第7版国内还没有出来吧?不知道LZ是怎么弄到的呢?不过我可以给你22.18的解答如下:
a. Mark would be interested in purchasing a put option on the index fund with a strike price
of $1,300 and 1 year until expiration. This option will compensate Mark for any decreases in value of the index fund below the strike price and places a floor of $1,300 on the net worth of his position.
b. In order to solve a problem using the two-state option model, first draw a stock price tree containing both the current stock price and the stock’s possible values at the time of the option’s expiration.
Next, draw a similar tree for the option, designating what its value will be at expiration given either of the 2 possible stock price movements.
The index fund is trading today at $1,400 per share. It will either increase by 25% or decrease by 20% in one year. If the fund increases by 25%, its value will be $1,750 (= $1,400 * 1.25) per share. If it decreases by 20%, its value will be $1,120 (= $1,400 * 0.80) per share. If the fund falls to $1,120, Mark will exercise his put option for $1,300 and receive a payoff of $180 at expiration. If the fund rises to $1,750, Mark will not exercise his put option, and he will receive no payoff at expiration.
(这里有个二叉树图,我不知道怎么能贴上来)。
If the price of the index fund rises, its return over the period is 25% [= (1750/1400) – 1]. If the price falls, its return over the period is –20% [= (1120/1400) –1]. Use the following expression to determine the risk-neutral probability of a rise in the index fund:
Risk-Free Rate = (ProbabilityRise)(ReturnRise) + (ProbabilityFall)(ReturnFall)
= (ProbabilityRise)(ReturnRise) + (1 - ProbabilityRise)(ReturnFall)
0.07 = (ProbabilityRise)(0.25) + (1 – ProbabilityRise)(-0.20)
ProbabilityRise = 0.60
ProbabilityFall = 1 - ProbabilityRise
= 1 – 0.60
= 0.40
The risk-neutral probability of a rise in the index fund is 60%, and the risk-neutral probability of a fall in the index fund is 40%.
Using these risk-neutral probabilities, determine the expected payoff to Mark’s put option at expiration.
Expected Payoff at Expiration = (.60)($0) + (.40)($180) = $72.00
Since this payoff occurs 1 year from now, it must be discounted at the risk-free rate of 7% per annum in order to find its present value:
PV(Expected Payoff at Expiration) = ($72.00 / 1.07 ) = $67.29
Therefore, given the information Mark has about the index fund’s price movements over the next year, a put option with a strike price of $1,300 and 1 year until expiration is worth $67.29 today.
b. Yes, there is a way for Mark to create a synthetic put option with identical payoffs to the put option described above. In order to do this, Mark will need to short shares of the index fund and lend at the risk-free rate.

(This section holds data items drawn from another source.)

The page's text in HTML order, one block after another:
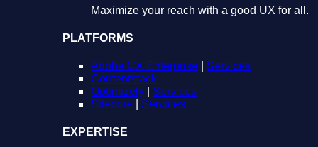
Maximize your reach with a good UX for all.
PLATFORMS
Adobe CX Enterprise
Services
Contentstack
Optimizely
Services
Sitecore
Services
EXPERTISE
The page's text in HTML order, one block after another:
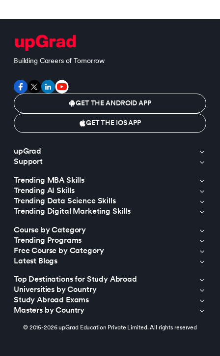
Building Careers of Tomorrow
GET THE ANDROID APP
GET THE IOS APP
upGrad
Support
Trending MBA Skills
Trending AI Skills
Trending Data Science Skills
Trending Digital Marketing Skills
Course by Category
Trending Programs
Free Course by Category
Latest Blogs
Top Destinations for Study Abroad
Universities by Country
Study Abroad Exams
Masters by Country
© 2015-2026 upGrad Education Private Limited. All rights reserved
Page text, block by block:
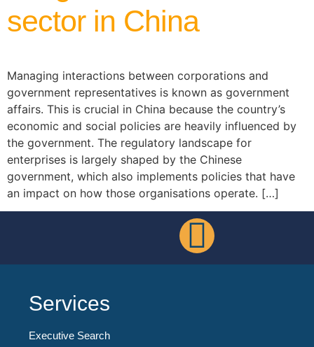
sector in China
Managing interactions between corporations and
government representatives is known as government
affairs. This is crucial in China because the country’s
economic and social policies are heavily influenced by
the government. The regulatory landscape for
enterprises is largely shaped by the Chinese
government, which also implements policies that have
an impact on how those organisations operate. […]
Services
Executive Search
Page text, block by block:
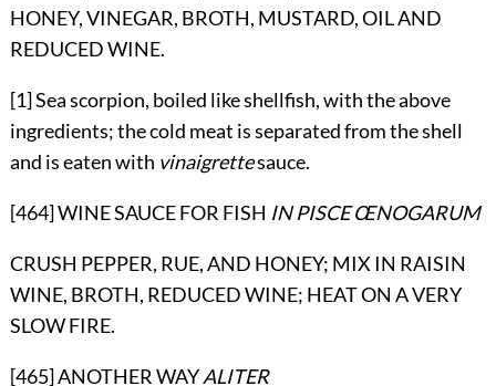
HONEY, VINEGAR, BROTH, MUSTARD, OIL AND
REDUCED WINE.
[1] Sea scorpion, boiled like shellfish, with the above
ingredients; the cold meat is separated from the shell
and is eaten with vinaigrettesauce.
[464] WINE SAUCE FOR FISH IN PISCE ŒNOGARUM
CRUSH PEPPER, RUE, AND HONEY; MIX IN RAISIN
WINE, BROTH, REDUCED WINE; HEAT ON A VERY
SLOW FIRE.
[465] ANOTHER WAYALITER

The number of shares that Mark should sell is based on the delta of the option, where delta is defined as:
Delta = (Swing of option) / (Swing of stock)
Since the put option will be worth $0 if the index fund rises and $180 if it falls, the swing of the put option is -180 (= 0 – 180).

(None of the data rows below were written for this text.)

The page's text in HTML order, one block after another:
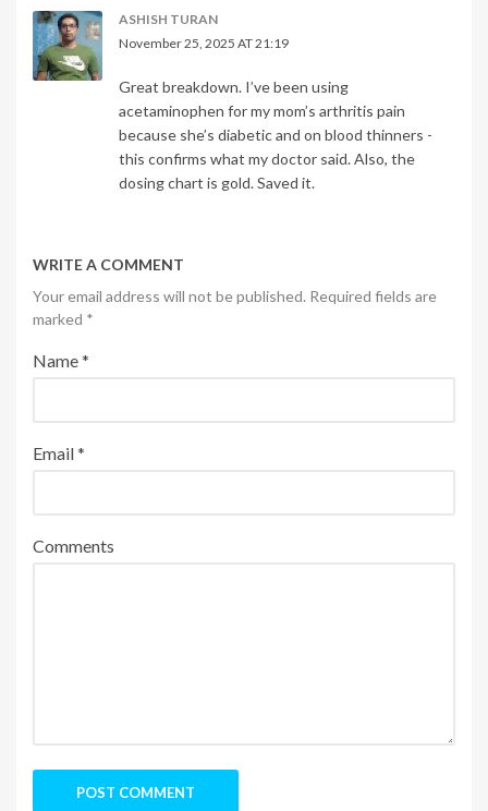
ASHISH TURAN
November 25, 2025 AT 21:19
Great breakdown. I’ve been using
acetaminophen for my mom’s arthritis pain
because she’s diabetic and on blood thinners -
this confirms what my doctor said. Also, the
dosing chart is gold. Saved it.
WRITE A COMMENT
Your email address will not be published. Required fields are
marked *
Name*
Email*
Comments
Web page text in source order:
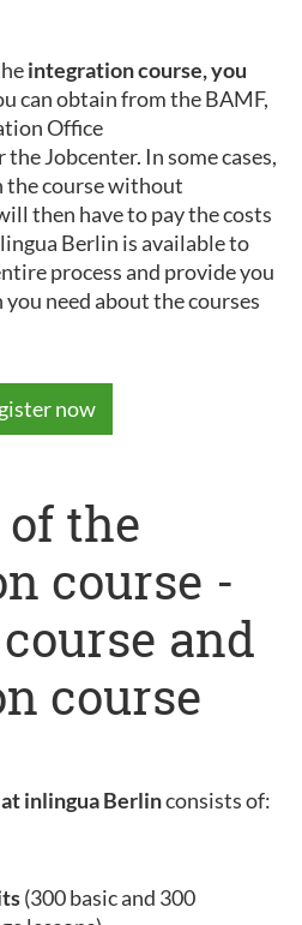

Since the index fund will either be worth $1,750 or $1,120 at the time of the option’s expiration, the swing of the stock is 630 (= 1,750 – 1,120).
Given this information:
Delta = (Swing of option) / (Swing of stock)
= (-180/630)
= -2/7
Therefore, Mark’s first step in creating a synthetic put option is to short 2/7 of a share of the index fund. Since the fund is currently trading at $1,400 per share, Mark receives $400 (= 2/7 * $1,400) as a result of his short sale.

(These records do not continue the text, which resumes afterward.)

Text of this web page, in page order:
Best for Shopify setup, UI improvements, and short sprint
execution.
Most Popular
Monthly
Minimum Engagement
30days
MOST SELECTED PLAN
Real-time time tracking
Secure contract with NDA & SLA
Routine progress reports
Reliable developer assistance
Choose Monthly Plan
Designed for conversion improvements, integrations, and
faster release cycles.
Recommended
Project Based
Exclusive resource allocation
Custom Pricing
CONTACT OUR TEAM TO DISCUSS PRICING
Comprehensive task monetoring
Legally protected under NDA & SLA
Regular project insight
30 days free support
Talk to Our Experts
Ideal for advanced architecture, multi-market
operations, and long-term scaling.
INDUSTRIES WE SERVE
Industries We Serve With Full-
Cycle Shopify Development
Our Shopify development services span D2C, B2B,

In order to determine the amount that Mark should lend, compare the payoff of the actual put option to the payoff of delta shares at expiration.
Put Option
If the index fund rises to $1,750: payoff = $0
If the index fund falls to $1,120: payoff = $180
Delta Shares
If the index fund rises to $1,750: payoff = (-2/7)($1,750) = -$500
If the index fund falls to $1,120: payoff = (-2/7)($1,120) = -$320
Mark would like the payoff of his synthetic put position to be identical to the payoff of an actual put option. However, shorting 2/7 of a share of the index fund leaves him exactly $500 below the payoff at expiration, regardless of whether the fund rises or falls. In order to increase his payoff at expiration by $500, Mark should lend the present value of $500 now. In one year, he will receive $500, which will increase his payoffs so that they exactly match those of an actual put option.
Mark should short 2/7 of a share of the index fund and lend $467.29 (= $500 / 1.07) in order to create a synthetic put option with a strike price of $1,300 and 1 year until expiration.
Since Mark receives $400 as a result of the short sale and lends $467.29, the total cost of the synthetic put option is $67.29 (= $467.29 - $400). This is exactly the same price that Mark would pay for an actual put option. Since an actual put option and a synthetic put option provide Mark with identical payoff structures, he should not expect to pay more for one than the other.
[此贴子已经被作者于2006-6-19 12:10:20编辑过]